Il ruolo della Cgil sulla guerra
e sulle sue conseguenze sociali ed economiche

  Su Marx 21 è apparso nei giorni scorsi [qui] uno scritto di Giacinto Botti, sindacalista della CGIL e dirigente della corrente interna Lavoro e Società.

  In questo articolo, accanto alle cose giuste che scrive a proposito della guerra in Ucraina come guerra per procura, contro l'invio di armi da parte dell'Italia, per la mobilitazione per la pace, l'autore inserisce alcuni argomenti che è utile riprendere e mettere in discussione. Mi interessa farlo perchè, per quanto so delle posizioni di Botti, nelle battaglie quotidiane che egli conduce ci sono aspetti condivisibili anche da parte di chi milita al di fuori della CGIL.

  La polemica su alcuni punti non nasce perciò da parte mia da una posizione preconcetta, perchè Botti ha la tessera della CGIL, ma ha motivazioni diverse, essenzialmente di merito. La prima riguarda i caratteri della guerra e le relative responsabilità; la seconda il ruolo della CGIL rispetto alla situazione economica e sociale che si è determinata.

  Onde evitare distorsioni citiamo testualmente:
“... sappiamo chi invade e chi è stato invaso, e le responsabilità dei massacri...”
“ siamo in una nuova fase e la CGIL, che rilancia la mobilitazione contro la guerra vuole essere protagonista del cambiamento”.


  Sul primo punto le informazioni e le valutazioni date da Marx 21 in questi tre mesi di guerra danno sulle responsabilità della guerra e sui massacri un quadro assai diverso da quello della propaganda americana e occidentale.

  Sul sito sono apparse in maniera convincente valutazioni e informazioni su quello che è accaduto con la continua espansione della NATO a est, nonostante lo scioglimento del Patto di Varsavia, e sugli avvenimenti in Ucraina dal 2014 fino all'attuale intervento russo, che spiegano come la Russia si sia trovata a fronteggiare da anni un progetto aggressivo di USA e NATO che ha avuto nel regime installato con la forza a Kiev e divenuto di fatto braccio armato della NATO la sua espressione più acutamente provocatoria, con la guerra di 8 anni, sempre ignorata in occidente, contro le popolazioni russe del Donbass, il ruolo strategico delle formazioni naziste come Azov, gli eccidi come quello alla casa del sindacato di Odessa, la promozione dell'odio antirusso a ideologia nazionale.
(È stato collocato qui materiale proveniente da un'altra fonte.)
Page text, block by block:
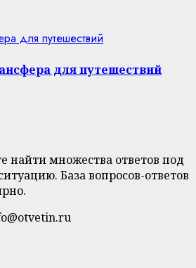
для путешествий
для путешествий
найти множества ответов под
База вопросов-ответов
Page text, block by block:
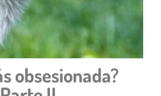
obsesionada?
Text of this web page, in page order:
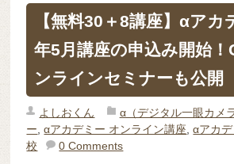
【無料30＋8講座】αアカ
年5月講座の申込み開始！
ンラインセミナーも公開
よしおくん α（デジタル一眼カメラ
ー ,αアカデミー オンライン講座 ,αアカ
校
0 Comments
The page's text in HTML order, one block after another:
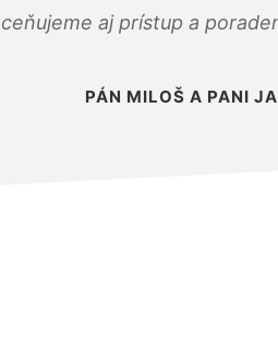
aj prístup a
PÁN MILOŠ A PANI
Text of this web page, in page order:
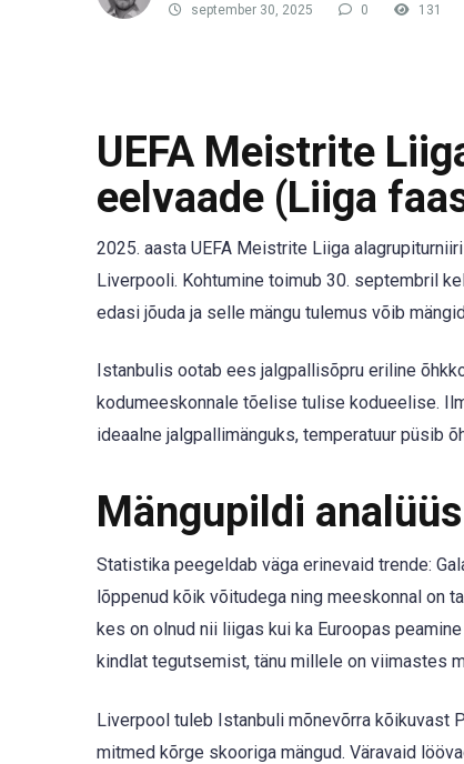
september 30, 2025 0 131
UEFA Meistrite
eelvaade (Liiga
2025. aasta UEFA Meistrite Liiga
Liverpooli. Kohtumine toimub 30. septembril
edasi jõuda ja selle mängu tulemus võib
Istanbulis ootab ees jalgpallisõpru eriline
kodumeeskonnale tõelise tulise kodueelise.
ideaalne jalgpallimänguks, temperatuur püsib
Mängupildi analüüs
Statistika peegeldab väga erinevaid trende:
lõppenud kõik võitudega ning meeskonnal on
kes on olnud nii liigas kui ka Euroopas
kindlat tegutsemist, tänu millele on viimastes
Liverpool tuleb Istanbuli mõnevõrra kõikuvast
mitmed kõrge skooriga mängud. Väravaid
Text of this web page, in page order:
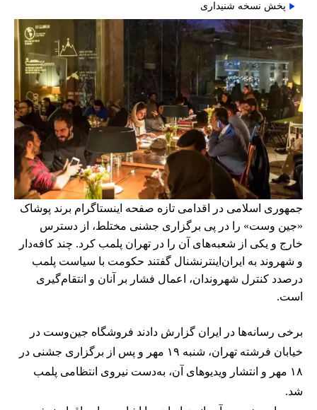
پخش نسخه شنیداری
جمهوری اسلامی در اقدامی تازه صفحه اینستاگرام برند پوشاک
«جین وست» را در پی برگزاری جشنی مختلط، از دسترس
خارج و یکی از شعبه‌های آن را در تهران پلمب کرد. چند کافه‌‌دار
و شهروند به ایران‌اینترنشنال گفتند حکومت با سیاست پلمب
درصدد کنترل شهروندان، اعمال فشار بر آنان و انتقام‌گیری
است.
برخی رسانه‌ها در ایران گزارش دادند فروشگاه جین‌وست در
خیابان فرشته تهران، شنبه ۱۹ مهر و پس از برگزاری جشنی در
۱۸ مهر و انتشار ویدیوهای آن، به‌دست نیروی انتظامی پلمب
شد.
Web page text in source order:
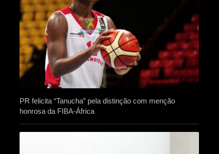
PR felicita “Tanucha” pela distinção com menção
honrosa da FIBA-África
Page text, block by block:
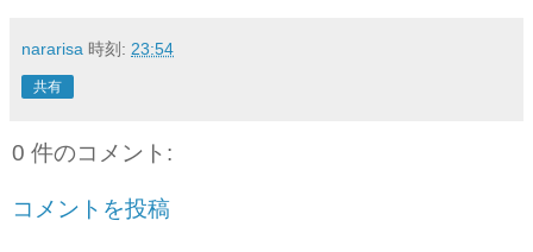
nararisa 時刻: 23:54
共有
0 件のコメント:
コメントを投稿
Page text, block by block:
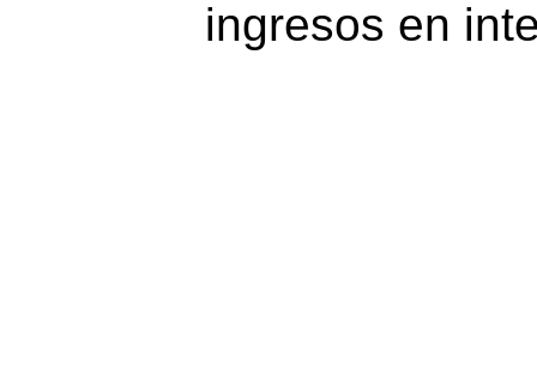
ingresos en
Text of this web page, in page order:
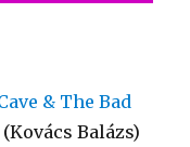
& The Bad
(Kovács Balázs)
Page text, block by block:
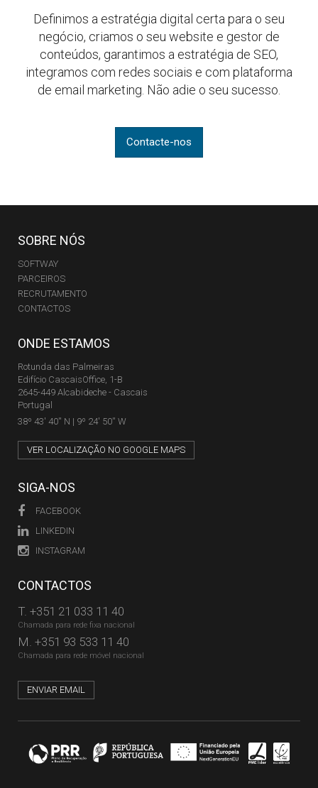
Definimos a estratégia digital certa para o seu
negócio, criamos o seu website e gestor de
conteúdos, garantimos a estratégia de SEO,
integramos com redes sociais e com plataforma
de email marketing. Não adie o seu sucesso.
Contacte-nos
SOBRE NÓS
SOFTWAY
PARCEIROS
RECRUTAMENTO
CONTACTOS
ONDE ESTAMOS
Rotunda das Palmeiras
Edifício CascaisOffice, 1-B
2645-449 Alcabideche - Cascais
Portugal
38º 43' 40'' N | 9º 24' 50'' W
VER LOCALIZAÇÃO NO GOOGLE MAPS
SIGA-NOS
FACEBOOK
LINKEDIN
INSTAGRAM
CONTACTOS
T. +351 21 033 11 40
Chamada para rede fixa nacional
M. +351 93 533 11 40
Chamada para rede móvel nacional
ENVIAR EMAIL
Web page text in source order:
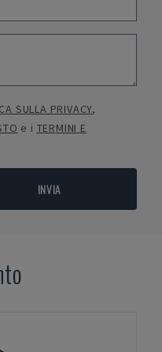
SULLA PRIVACY,
e i TERMINI E
INVIA
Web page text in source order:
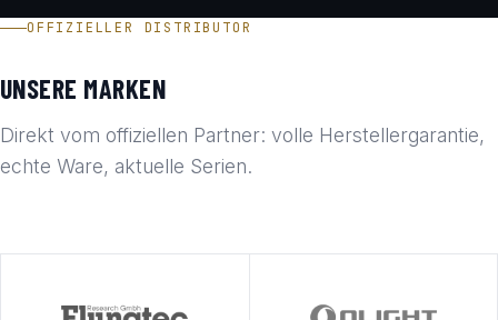
OFFIZIELLER DISTRIBUTOR
UNSERE MARKEN
Direkt vom offiziellen Partner: volle Herstellergarantie,
echte Ware, aktuelle Serien.
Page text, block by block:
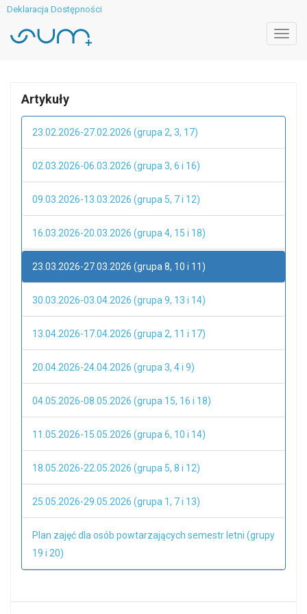
Deklaracja Dostępności
Artykuły
23.02.2026-27.02.2026 (grupa 2, 3, 17)
02.03.2026-06.03.2026 (grupa 3, 6 i 16)
09.03.2026-13.03.2026 (grupa 5, 7 i 12)
16.03.2026-20.03.2026 (grupa 4, 15 i 18)
23.03.2026-27.03.2026 (grupa 8, 10 i 11)
30.03.2026-03.04.2026 (grupa 9, 13 i 14)
13.04.2026-17.04.2026 (grupa 2, 11 i 17)
20.04.2026-24.04.2026 (grupa 3, 4 i 9)
04.05.2026-08.05.2026 (grupa 15, 16 i 18)
11.05.2026-15.05.2026 (grupa 6, 10 i 14)
18.05.2026-22.05.2026 (grupa 5, 8 i 12)
25.05.2026-29.05.2026 (grupa 1, 7 i 13)
Plan zajęć dla osób powtarzających semestr letni (grupy
19 i 20)
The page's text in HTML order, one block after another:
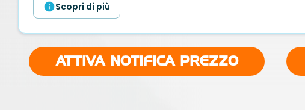
Scopri di più
ATTIVA NOTIFICA PREZZO

  E' in queste condizioni che è maturato l'intervento russo e non si possono perciò dare per scontate le responsabilità del conflitto. E nemmeno si possono prendere per buone le documentazioni di Zelensky e dei suoi consiglieri anglo-americani sugli 'eccidi', se si ricorda come sono state giustificate le guerre USA-NATO in Jugoslavia, in Afghanistan, in Iraq, in Siria e le centinaia di migliaia di persone ammazzate da chi oggi denuncia i crimini altrui.

  Essere contro la guerra non basta: i lavoratori a cui Botti si rivolge devono anche capire come stanno effettivamente le cose perchè in mancanza di chiarezza si depotenzia la spinta a uscirne fuori.

  Sul ruolo della CGIL, infine, il bilancio non mi sembra ottimistico su entrambi i versanti, quello della lotta contro la guerra e quello della difesa dei lavoratori.

  Sulla guerra, la CGIL ha organizzato in occasione del 25 aprile una manifestazione nazionale in cui Landini ha detto finalmente 'una cosa di sinistra' contro l'invio di armi in Ucraina, salvo poi andare a Firenze a una manifestazione indetta dal PD di Letta in cui il tema centrale era la “difesa” militare dell'Ucraina. Dov'è dunque l'impegno del sindacato di Botti contro la guerra? Mi sembra che egli scambi il suo punto di vista con ciò che la CGIL dovrebbe fare, ma non fa.

  Sulle questioni economiche e le condizioni dei lavoratori dopo lo scoppio della guerra, l'assenza di iniziativa della CGIL è ancora più eclatante. Con l'inflazione al 7%, gli embarghi e la crisi economica e sociale che ne deriva non si è vista una protesta all'altezza dei problemi ed è stata accettata la logica di Draghi su come affrontare l'emergenza. Uno stile consociativo che ha portato all'una tantum di 200 euro a fronte di una perdita di potere d'acquisto annuo di almeno dieci volte superiore.